**EXERCISE DIRECTIONS**
Copy all entries verbatim and keep any pictures out of the copy.
DATA SECTION Block Start
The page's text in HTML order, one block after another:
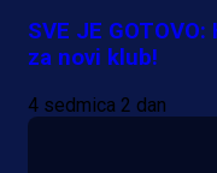
19 h 27 min
SVE JE
za novi klub!
4 sedmica 2 dan
DATA SECTION Block End
**SOLUTION FOR THIS PROBLEM**
The page's text in HTML order, one block after another:
19 h 27 min
SVE JE
za novi klub!
4 sedmica 2 dan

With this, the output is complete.